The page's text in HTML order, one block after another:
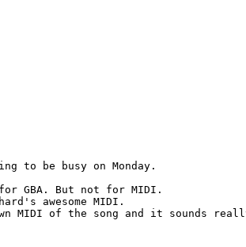
to be busy on Monday.
GBA. But not for MIDI.
awesome MIDI.
MIDI of the song and it sounds

•••••

-- Exercise objective --
Restate the entries above word for word, minus the pictures.

-- Exercise answer --
The page's text in HTML order, one block after another:
to be busy on Monday.
GBA. But not for MIDI.
awesome MIDI.
MIDI of the song and it sounds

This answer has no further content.